What the Morrison’s case tells us about data breach liability

This week the supermarket Morrisons lost its case at the Court of Appeal over the 2017 judgement that it has “vicarious liability” over a data breach in 2014.

The data breach was caused by a disgruntled employee who leaked employee’s payroll information on the internet back in 2014. The employee in question is now serving a prison sentence and whilst Morrisons were able to demonstrate they were not the cause of the breach (i.e. they had appropriate security in place, etc.), in December 2017 they were found to have responsibility to their employees for the breach (even though it wasn’t their fault).

The court found in favour of the employees and declared that Morrisons would have to pay damages to the employees affected. Morrisons said at the time they planned to appeal the case, which is what happened this week, but the Court of Appeal found again in favour of the claimants and against Morrisons. Morrisons say they will take the case further to the Supreme Court.
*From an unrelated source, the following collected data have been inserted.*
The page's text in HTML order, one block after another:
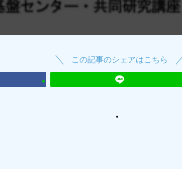
この記事のシェアはこちら
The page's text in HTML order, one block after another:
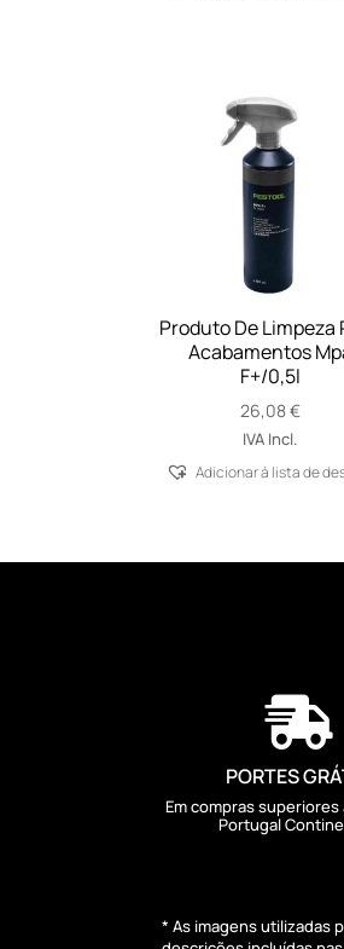
Produto De Limpeza
Acabamentos
F+/0,5l
26,08€
IVA Incl.
Adicionar á lista de

PORTES
Em compras superiores
Portugal
* As imagens utilizadas
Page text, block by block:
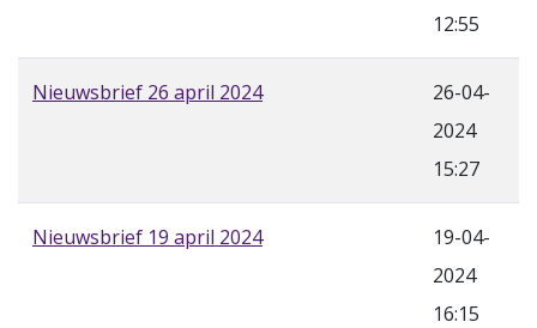
12:55
Nieuwsbrief 26 april 2024
26-04-
2024
15:27
Nieuwsbrief 19 april 2024
19-04-
2024
16:15

In a statement, Morrisons said:

A former employee of Morrisons used his position to steal data about our colleagues and then place it on the internet and he’s been found guilty for his crimes.

Morrisons has not been blamed by the courts for the way it protected colleagues’ data, but they have found that we are responsible for the actions of that former employee, even though his criminal actions were targeted at the company and our colleagues.
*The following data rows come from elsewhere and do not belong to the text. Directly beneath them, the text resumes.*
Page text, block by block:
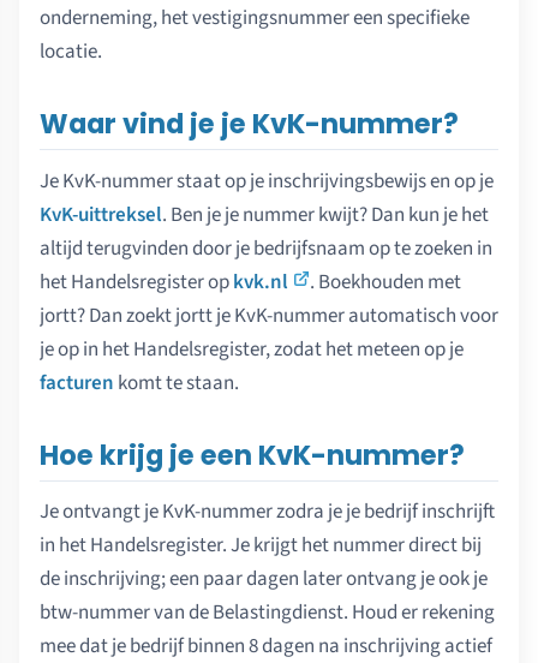
onderneming, het vestigingsnummer een specifieke
locatie.
Waar vind je je KvK-nummer?
Je KvK-nummer staat op je inschrijvingsbewijs en op je
KvK-uittreksel. Ben je je nummer kwijt? Dan kun je het
altijd terugvinden door je bedrijfsnaam op te zoeken in
het Handelsregister opkvk.nl
. Boekhouden met
jortt? Dan zoekt jortt je KvK-nummer automatisch voor
je op in het Handelsregister, zodat het meteen op je
facturen komt te staan.
Hoe krijg je een KvK-nummer?
Je ontvangt je KvK-nummer zodra je je bedrijf inschrijft
in het Handelsregister. Je krijgt het nummer direct bij
de inschrijving; een paar dagen later ontvang je ook je
btw-nummer van de Belastingdienst. Houd er rekening
mee dat je bedrijf binnen 8 dagen na inschrijving actief
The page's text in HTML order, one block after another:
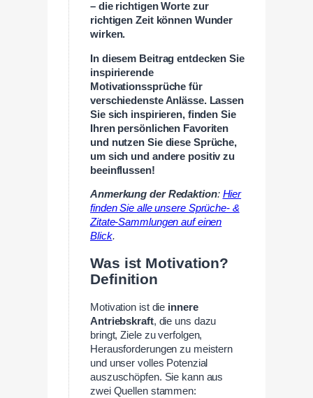
– die richtigen Worte zur
richtigen Zeit können Wunder
wirken.
In diesem Beitrag entdecken Sie
inspirierende
Motivationssprüche für
verschiedenste Anlässe. Lassen
Sie sich inspirieren, finden Sie
Ihren persönlichen Favoriten
und nutzen Sie diese Sprüche,
um sich und andere positiv zu
beeinflussen!
Anmerkung der Redaktion: Hier
finden Sie alle unsere Sprüche- &
Zitate-Sammlungen auf einen
Blick.
Was ist Motivation?
Definition
Motivation ist die innere
Antriebskraft, die uns dazu
bringt, Ziele zu verfolgen,
Herausforderungen zu meistern
und unser volles Potenzial
auszuschöpfen. Sie kann aus
zwei Quellen stammen:

Morrisons worked to get the data taken down quickly, provide protection for those colleagues and reassure them that they would not be financially disadvantaged. In fact, we are not aware that anybody suffered any direct financial loss.

We believe we should not be held responsible, so that’s why we will now appeal to the Supreme Court.

When businesses think about data breaches from a GDPR and data protection perspective the focus is usually on addressing the requirements set out in the GDPR around whether the breach is reportable to both the regulator (the ICO in the UK) and the data subjects themselves, with an underlying worry about what the consequences (from a fine, legal remedy perspective) might be particularly if the regulator is involved.

Of course along with fines, one of the remedies available to the data subjects is to seek compensation for damages caused by the breach. The intention here in the law though is about data subjects suing for damages due to a data controller’s direct breach of data protection rules. In the Morrison’s case though, Morrisons weren’t to blame directly – it was the employee’s fault, not Morrisons’.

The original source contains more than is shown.